If only you were still with me, we can share laughs together, we can cry together, hug, snuggle, smile, love, chatter, argue, bitch or even just day dream. I can still love you, take care of you, make sure your ok, make sure you go to school, or that your heart is not aching, make sure that your wrist is just fine and make sure your mornings to school wont be so boring...all of a sudden i miss those time.

So once again i find myself not being able to sleep. and after reading my friends blog and his post about happiness and how to handle being friend-zoned...i envy him. His positive attitude towards life and setback really made him different frm most people. (unfortunately his name...why couldn't you be called edwin? or emmanuel, or erandor?..not to say its a bad name though...its a DAMN good name :P)

But i guess after reading thru it i realized something...lucky you...you were friend-zoned...i wasn't even given the luxury...in the name of the "lord", i was forced to be apart, i was condemned for doing wrong (which i do not deny frm it) and "exiled", made to lose ALL contact and presence. That's the difference. To ask me to find joy in that seems like asking me to find fragrance in a pile of elephant droppings. If i was friend-zoned i would have been a happy cat right now...but it wasn't the case. I have been silenced and apart for 11 months now...and soon i can mourn the 1 year mark. I have this naive thinking that it might be over, but after accidently "stumbling" upon recent photos of said person, i feel that reality hit me again

i miss you

i still think of you

and i think i might still love you

i guess most of me wants a friendship back...maybe its too much to ask for the relationship back, since there are so many things against us. it was nice while it lasted...but i guess if its impossible, then friendship maybe? in the first place i was the one who wanted it to be a friendship, to end the relationship status, remain as friend. but in a blink everything turned against me and im the one at fault for everything, all because i was too damn loyal to my friends and didn't keep my mouth shut.

Back then, i was hell bent on having you as a friend..nothing more...but after we were forced apart...and during this 11 months...i realized a terrible repercussion, something nobody..including me ever anticipated..

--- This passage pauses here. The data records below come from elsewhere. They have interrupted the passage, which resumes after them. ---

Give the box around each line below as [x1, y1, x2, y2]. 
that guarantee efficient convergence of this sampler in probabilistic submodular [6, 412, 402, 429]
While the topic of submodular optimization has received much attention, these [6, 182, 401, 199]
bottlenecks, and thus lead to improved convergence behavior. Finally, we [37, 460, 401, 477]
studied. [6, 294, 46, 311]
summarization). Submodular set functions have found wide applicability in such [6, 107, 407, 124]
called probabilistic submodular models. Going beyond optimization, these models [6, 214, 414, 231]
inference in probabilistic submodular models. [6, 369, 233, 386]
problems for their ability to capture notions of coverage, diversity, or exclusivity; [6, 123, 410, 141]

It time to be truthful, all those times i said i miss you...a little part of me believed that i can get over you...and move on in life...i always believed that...but as the days and times go by...my desire and love for you somehow grew instead of diminished...in normal circumstances absence of someone makes a person slowly get over...true they may miss that person like mad, but after awhile the lack of presence simply makes the person fade away...so how come for me its not the case...how come as days go by..i realized i like you more and more...instead of saving me...this stupid plan is cursing me to love someone that seems like i will never get. Well the plan was to save you in the first place i guess...they were your family, your FUCKING pastor, your equally FUCKING church...all of them plan was to save you...oh dont worry about me...i'll be fine...im not part of the church anyway..just a random friend that comes on sunday...so dont worry...our flock of holy fucktards need to be cared for first...visitors second...yea thats right...you're beautiful plan worked damn well...it made the beneficiary a happier person...but it left me more broken, and slowly sinking.

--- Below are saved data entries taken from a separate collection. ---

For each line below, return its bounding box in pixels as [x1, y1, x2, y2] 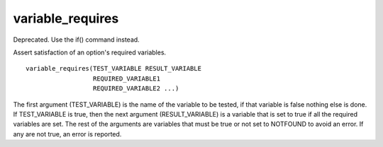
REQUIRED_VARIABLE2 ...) [92, 85, 179, 93]
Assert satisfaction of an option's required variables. [13, 48, 167, 57]
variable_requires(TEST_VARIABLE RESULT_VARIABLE [26, 64, 202, 73]
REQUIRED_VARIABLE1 [92, 74, 161, 83]
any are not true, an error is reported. [13, 129, 122, 138]
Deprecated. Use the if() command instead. [13, 35, 140, 44]
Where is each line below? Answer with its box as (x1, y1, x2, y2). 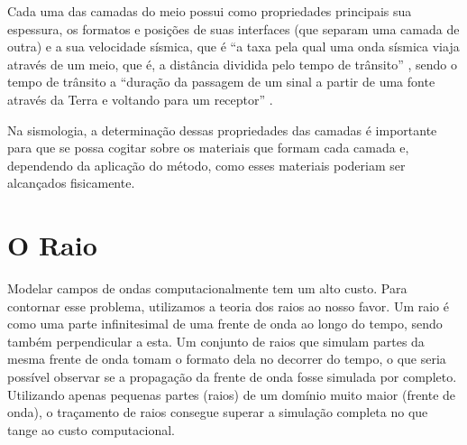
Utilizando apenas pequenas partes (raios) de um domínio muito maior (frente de (7, 385, 456, 403)
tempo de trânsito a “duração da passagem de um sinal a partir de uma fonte (7, 72, 435, 91)
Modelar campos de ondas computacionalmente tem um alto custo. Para (7, 279, 407, 298)
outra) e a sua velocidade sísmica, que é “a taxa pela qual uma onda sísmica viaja (7, 37, 460, 56)
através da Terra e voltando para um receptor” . (7, 89, 273, 108)
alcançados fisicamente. (7, 173, 135, 192)
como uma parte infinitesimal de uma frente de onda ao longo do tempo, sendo (7, 314, 443, 333)
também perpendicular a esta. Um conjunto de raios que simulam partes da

Last sunday i realized (well after having "E"s parents sitting so proximally close to me -.-) how much shit i have gone through, and how much these assholes DON'T KNOW that i have to go through. I bet they believe im coping just fine...they always say "oh church is a place for everyone, and under the eye of the lord all are equal" and so they pretend to be nice and huge smiled people...shaking hands with me with their usual "good morning the lord bless you"...you'll be lucky if i dont blast at you...all i can do is give a weak smile and look away quickly...shaking hands as shortly as possible. you know what...doing that...giving me your smiles...makes me even more pissed...makes me feel that you are so fucking fake...that when you are in church you give huge smiles...but out of church you hate me so much...fuck you...no fuck you all who are so fake...who faked yourself when you are in church.

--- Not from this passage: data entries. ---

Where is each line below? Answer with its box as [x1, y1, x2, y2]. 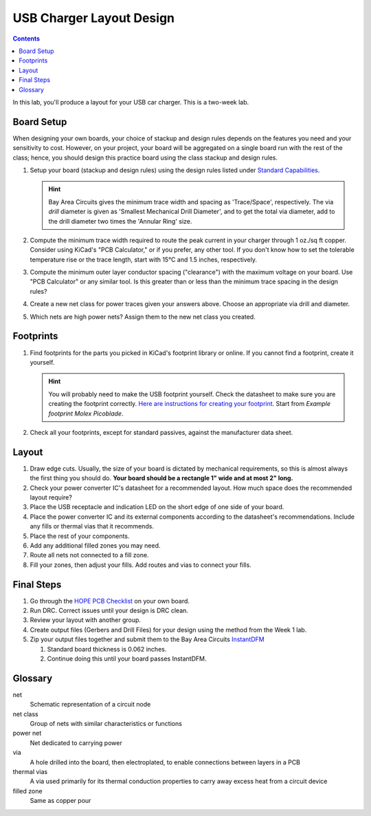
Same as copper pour [30, 797, 91, 805]
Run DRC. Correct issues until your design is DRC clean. [30, 606, 189, 615]
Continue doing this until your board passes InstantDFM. [47, 654, 207, 663]
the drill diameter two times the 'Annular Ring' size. [48, 217, 192, 225]
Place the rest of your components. [30, 532, 130, 540]
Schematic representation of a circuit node [30, 700, 151, 709]
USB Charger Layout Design [12, 10, 175, 25]
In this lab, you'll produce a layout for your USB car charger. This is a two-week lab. [12, 98, 249, 106]

that sunday was also the first time in awhile since i declined the communion, i realized that i am sick of calling myself a christian...fuck this...when my christian life started it was nothing but disaster..everything went downhill...the people who hurt me the most were christian, heck even the religious leaders damaged me with his stupid plans...look at him now...does he even care about me...he hasn't even asked about me since (ok maybe cuz i try to avoid him) but i mean point proven, why should you care? as long as your flock is fine..who is this random visitor to you? nothing...let him be collateral damage...I hate you...i hate you for ruining my life...i hate you for coming up with your plan..i hate you

so i decided not to take a bloody bread and cup..i decided at that point...i will not be a christian. Even in the latest form frm my lecturer for attachment, when they asked for my religion...yes i hesitated and wanted to put christian, but in the end i put free thinker (well nearly put atheist). For this period i am not a christian...i am ashamed to call myself that..after seeing what these people do "in the name of god"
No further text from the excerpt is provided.